Work to be completed: Repeat every entry word for word, but leave the images out of your copy.

Provided data:
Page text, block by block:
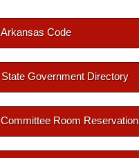
Arkansas Code
State Government Directory
Committee Room Reservation
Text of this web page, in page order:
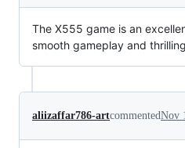
The X555 game is an
smooth gameplay and
aliizaffar786-artcommentedNov
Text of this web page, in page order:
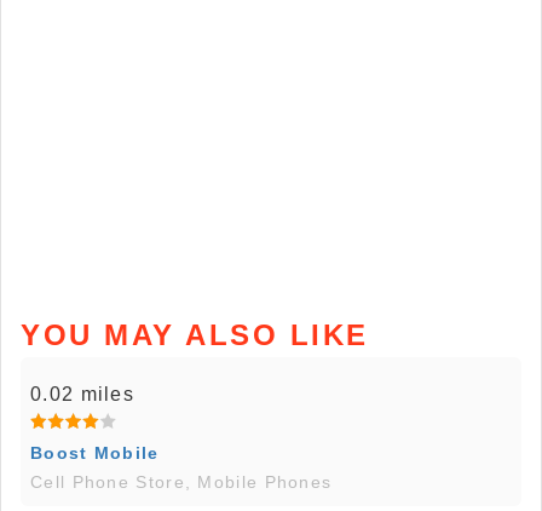
YOU MAY ALSO LIKE
0.02 miles
Boost Mobile
Cell Phone Store, Mobile Phones
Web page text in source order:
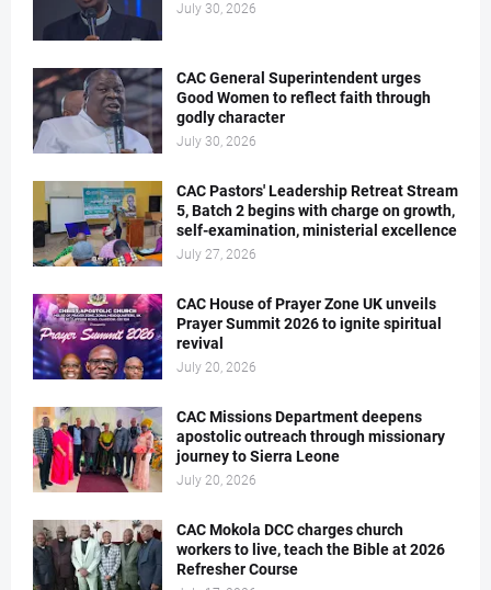
July 30, 2026
CAC General Superintendent urges
Good Women to reflect faith through
godly character
July 30, 2026
CAC Pastors' Leadership Retreat Stream
5, Batch 2 begins with charge on growth,
self-examination, ministerial excellence
July 27, 2026
CAC House of Prayer Zone UK unveils
Prayer Summit 2026 to ignite spiritual
revival
July 20, 2026
CAC Missions Department deepens
apostolic outreach through missionary
journey to Sierra Leone
July 20, 2026
CAC Mokola DCC charges church
workers to live, teach the Bible at 2026
Refresher Course

Completed exercise:
Page text, block by block:
Arkansas Code
State Government Directory
Committee Room Reservation
Text of this web page, in page order:
The X555 game is an
smooth gameplay and
aliizaffar786-artcommentedNov
Text of this web page, in page order:
YOU MAY ALSO LIKE
0.02 miles
Boost Mobile
Cell Phone Store, Mobile Phones
Web page text in source order:
July 30, 2026
CAC General Superintendent urges
Good Women to reflect faith through
godly character
July 30, 2026
CAC Pastors' Leadership Retreat Stream
5, Batch 2 begins with charge on growth,
self-examination, ministerial excellence
July 27, 2026
CAC House of Prayer Zone UK unveils
Prayer Summit 2026 to ignite spiritual
revival
July 20, 2026
CAC Missions Department deepens
apostolic outreach through missionary
journey to Sierra Leone
July 20, 2026
CAC Mokola DCC charges church
workers to live, teach the Bible at 2026
Refresher Course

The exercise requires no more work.